The problem → Write out every record again, exactly.
----------------------------------------
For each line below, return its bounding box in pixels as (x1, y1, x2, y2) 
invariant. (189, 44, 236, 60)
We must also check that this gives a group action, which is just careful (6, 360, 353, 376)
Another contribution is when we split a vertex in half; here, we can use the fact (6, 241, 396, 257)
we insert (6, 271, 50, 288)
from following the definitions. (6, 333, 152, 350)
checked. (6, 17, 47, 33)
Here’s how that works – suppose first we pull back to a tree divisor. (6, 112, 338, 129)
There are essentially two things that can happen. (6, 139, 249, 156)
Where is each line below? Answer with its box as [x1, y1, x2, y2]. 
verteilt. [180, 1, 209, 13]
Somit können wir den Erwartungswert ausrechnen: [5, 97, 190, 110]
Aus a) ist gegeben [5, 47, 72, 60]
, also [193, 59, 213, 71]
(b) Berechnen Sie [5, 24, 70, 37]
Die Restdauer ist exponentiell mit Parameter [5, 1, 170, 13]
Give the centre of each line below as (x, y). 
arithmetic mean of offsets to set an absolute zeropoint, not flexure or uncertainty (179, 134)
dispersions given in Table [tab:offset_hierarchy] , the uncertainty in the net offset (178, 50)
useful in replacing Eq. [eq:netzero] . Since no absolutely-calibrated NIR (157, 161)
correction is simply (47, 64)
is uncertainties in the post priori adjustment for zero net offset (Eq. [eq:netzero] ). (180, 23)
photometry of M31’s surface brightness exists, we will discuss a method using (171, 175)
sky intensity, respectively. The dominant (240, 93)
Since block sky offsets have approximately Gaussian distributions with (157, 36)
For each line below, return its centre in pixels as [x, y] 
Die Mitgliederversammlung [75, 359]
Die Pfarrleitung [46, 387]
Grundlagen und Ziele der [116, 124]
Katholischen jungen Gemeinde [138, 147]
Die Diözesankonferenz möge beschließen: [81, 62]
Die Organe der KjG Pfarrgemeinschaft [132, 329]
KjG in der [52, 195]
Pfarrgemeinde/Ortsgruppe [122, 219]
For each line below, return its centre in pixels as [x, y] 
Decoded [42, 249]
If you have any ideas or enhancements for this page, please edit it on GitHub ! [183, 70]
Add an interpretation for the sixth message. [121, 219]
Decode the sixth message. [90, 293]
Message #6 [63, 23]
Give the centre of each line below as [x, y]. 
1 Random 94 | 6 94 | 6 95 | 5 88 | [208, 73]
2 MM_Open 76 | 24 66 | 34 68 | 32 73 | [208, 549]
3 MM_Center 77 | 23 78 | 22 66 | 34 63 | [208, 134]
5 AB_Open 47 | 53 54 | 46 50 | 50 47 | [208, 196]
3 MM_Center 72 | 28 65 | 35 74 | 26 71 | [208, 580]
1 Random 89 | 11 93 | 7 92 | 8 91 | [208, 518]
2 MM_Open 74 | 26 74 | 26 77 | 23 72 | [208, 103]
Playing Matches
----------------------------------------
Result →
For each line below, return its bounding box in pixels as (x1, y1, x2, y2) 
invariant. (189, 44, 236, 60)
We must also check that this gives a group action, which is just careful (6, 360, 353, 376)
Another contribution is when we split a vertex in half; here, we can use the fact (6, 241, 396, 257)
we insert (6, 271, 50, 288)
from following the definitions. (6, 333, 152, 350)
checked. (6, 17, 47, 33)
Here’s how that works – suppose first we pull back to a tree divisor. (6, 112, 338, 129)
There are essentially two things that can happen. (6, 139, 249, 156)
Where is each line below? Answer with its box as [x1, y1, x2, y2]. 
verteilt. [180, 1, 209, 13]
Somit können wir den Erwartungswert ausrechnen: [5, 97, 190, 110]
Aus a) ist gegeben [5, 47, 72, 60]
, also [193, 59, 213, 71]
(b) Berechnen Sie [5, 24, 70, 37]
Die Restdauer ist exponentiell mit Parameter [5, 1, 170, 13]
Give the centre of each line below as (x, y). 
arithmetic mean of offsets to set an absolute zeropoint, not flexure or uncertainty (179, 134)
dispersions given in Table [tab:offset_hierarchy] , the uncertainty in the net offset (178, 50)
useful in replacing Eq. [eq:netzero] . Since no absolutely-calibrated NIR (157, 161)
correction is simply (47, 64)
is uncertainties in the post priori adjustment for zero net offset (Eq. [eq:netzero] ). (180, 23)
photometry of M31’s surface brightness exists, we will discuss a method using (171, 175)
sky intensity, respectively. The dominant (240, 93)
Since block sky offsets have approximately Gaussian distributions with (157, 36)
For each line below, return its centre in pixels as [x, y] 
Die Mitgliederversammlung [75, 359]
Die Pfarrleitung [46, 387]
Grundlagen und Ziele der [116, 124]
Katholischen jungen Gemeinde [138, 147]
Die Diözesankonferenz möge beschließen: [81, 62]
Die Organe der KjG Pfarrgemeinschaft [132, 329]
KjG in der [52, 195]
Pfarrgemeinde/Ortsgruppe [122, 219]
For each line below, return its centre in pixels as [x, y] 
Decoded [42, 249]
If you have any ideas or enhancements for this page, please edit it on GitHub ! [183, 70]
Add an interpretation for the sixth message. [121, 219]
Decode the sixth message. [90, 293]
Message #6 [63, 23]
Give the centre of each line below as [x, y]. 
1 Random 94 | 6 94 | 6 95 | 5 88 | [208, 73]
2 MM_Open 76 | 24 66 | 34 68 | 32 73 | [208, 549]
3 MM_Center 77 | 23 78 | 22 66 | 34 63 | [208, 134]
5 AB_Open 47 | 53 54 | 46 50 | 50 47 | [208, 196]
3 MM_Center 72 | 28 65 | 35 74 | 26 71 | [208, 580]
1 Random 89 | 11 93 | 7 92 | 8 91 | [208, 518]
2 MM_Open 74 | 26 74 | 26 77 | 23 72 | [208, 103]
Playing Matches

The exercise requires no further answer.